Math 225

Introduction to Biostatistics


Notes from Lecture #15

  1. Confidence Intervals for a Mean

    A Motivating Problem. Each year since 1985, there have been 64 teams in the mens NCAA basketball tournament. (In some years, there have been play-in games where a few teams played an extra game to make the field of 64 teams.) These 64 teams are split into four regionals of 16 teams each. The sixteen teams are seeded from 1 (best) to 16 (worst) and paired up for first round games with a #1 seed playing a #16 seed, a #2 seed playing a #15 seed, and so on. There are a toal of 32 first round games, and each year there are upsets with a lower seeded team (with a higher seed number) winning. It is a national pasttime to predict the entire tournament before it begins. A question is, when filling out your NCAA tournament brackets, how many upsets should you predict in the first round?
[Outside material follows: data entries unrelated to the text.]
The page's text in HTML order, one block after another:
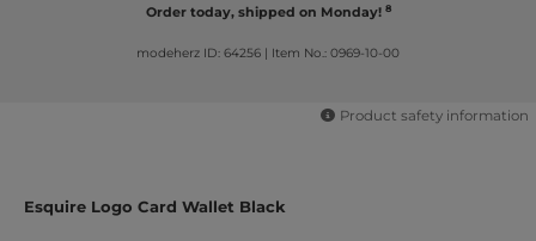
Order today, shipped on Monday! 8
modeherz ID: 64256 Item No.: 0969-10-00
Product safety information
Esquire Logo Card Wallet Black
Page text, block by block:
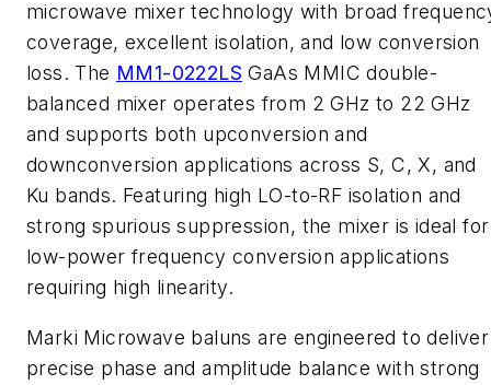
microwave mixer technology with broad
coverage, excellent isolation, and low conversion
loss. The MM1-0222LS GaAs MMIC double-
balanced mixer operates from 2 GHz to 22 GHz
and supports both upconversion and
downconversion applications across S, C, X, and
Ku bands. Featuring high LO-to-RF isolation and
strong spurious suppression, the mixer is ideal for
low-power frequency conversion applications
requiring high linearity.
Marki Microwave baluns are engineered to deliver
precise phase and amplitude balance with strong
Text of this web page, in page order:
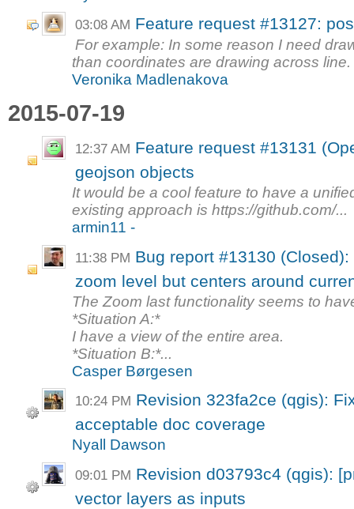
03:08 AM Feature request #13127:
For example: In some reason I need
than coordinates are drawing across line.
Veronika Madlenakova
2015-07-19
12:37 AM Feature request #13131
geojson objects
It would be a cool feature to have a
existing approach is https://github.com/...
armin11 -
11:38 PM Bug report #13130
zoom level but centers around
The Zoom last functionality seems to
*Situation A:*
I have a view of the entire area.
*Situation B:*...
Casper Børgesen
10:24 PM Revision 323fa2ce (qgis):
acceptable doc coverage
Nyall Dawson
09:01 PM Revision d03793c4 (qgis):
vector layers as inputs

  2. A model. We want to base our inference on past data and estimate a mean with confidence. In our standard model, we represent a population as a bucket filled with numbered balls. We could say that we have observed the entire population of 16 tournaments, and there would be no need for inference because we sampled the entire population. Instead, we will think of a tournament as being some sort of random process with the outcomes each year being determined at random from the same process. With this model, we can use the inference techniques of the course.

  3. Data. Here are the number of first round upsets in each tournament since 1985.

    19857<1993>6
    19866<1994>9
    19879<1995>8
    19885<1996>9
    198912<1997>7
    19907<1998>9
    19919<1999>12
    19928<2000>2

    There is no strong skewness or extreme outliers, although two upsets in 2000 was unusually low. The mean and standard deviation of this sample are x-bar = 7.8 and s = 2.5.
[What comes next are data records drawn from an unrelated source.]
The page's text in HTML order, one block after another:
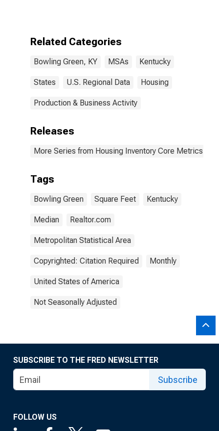
Related Categories
Bowling Green, KY MSAs Kentucky
States U.S. Regional Data Housing
Production & Business Activity
Releases
More Series from Housing Inventory Core Metrics
Tags
Bowling Green Square Feet Kentucky
Median Realtor.com
Metropolitan Statistical Area
Copyrighted: Citation Required Monthly
United States of America
Not Seasonally Adjusted
SUBSCRIBE TO THE FRED NEWSLETTER
Subscribe
FOLLOW US

  4. Confidence Interval. In this problem, the population mean mu represents the mean number of first round upsets of the hypothetical random process which produces NCAA tournaments. The general form for a confidence interval is

    (estimate) ± (multiplier)(standard error)
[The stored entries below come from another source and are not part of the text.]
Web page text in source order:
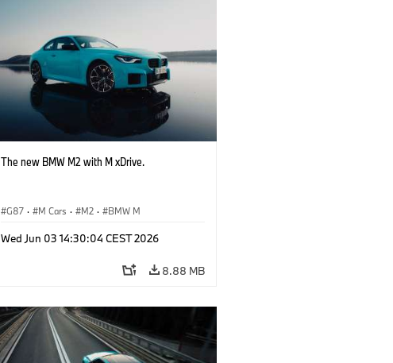
The new BMW M2 with M xDrive.
G87 · M Cars · M2 · BMW M
Wed Jun 03 14:30:04 CEST 2026
8.88 MB
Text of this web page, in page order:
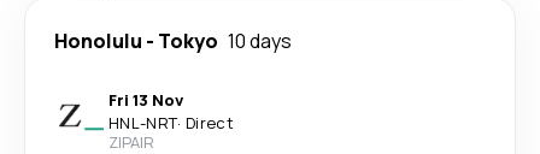
Honolulu - Tokyo 10 days
Fri 13 Nov
HNL-NRT· Direct
ZIPAIR

    A confidence interval for a population mean mu takes the form

    x-bar ± t* s/sqrt(n)

    where x-bar is the sample mean, n is the sample size, t* is the value such that the area between -t* and t* under a t distribution with n-1 degrees of freedom is the confidence level, and s is the sample standard deviation.

    Plugging in numbers, we are 95% confident that mu is in the interval:

    7.8 ± (2.131)(2.5)/sqrt(16)

    or

    7.8 ± 1.3

    In the context of the problem, I am 95% confident that the process that produces NCAA tournaments has an average number of first round upsets between 6.5 and 9.1.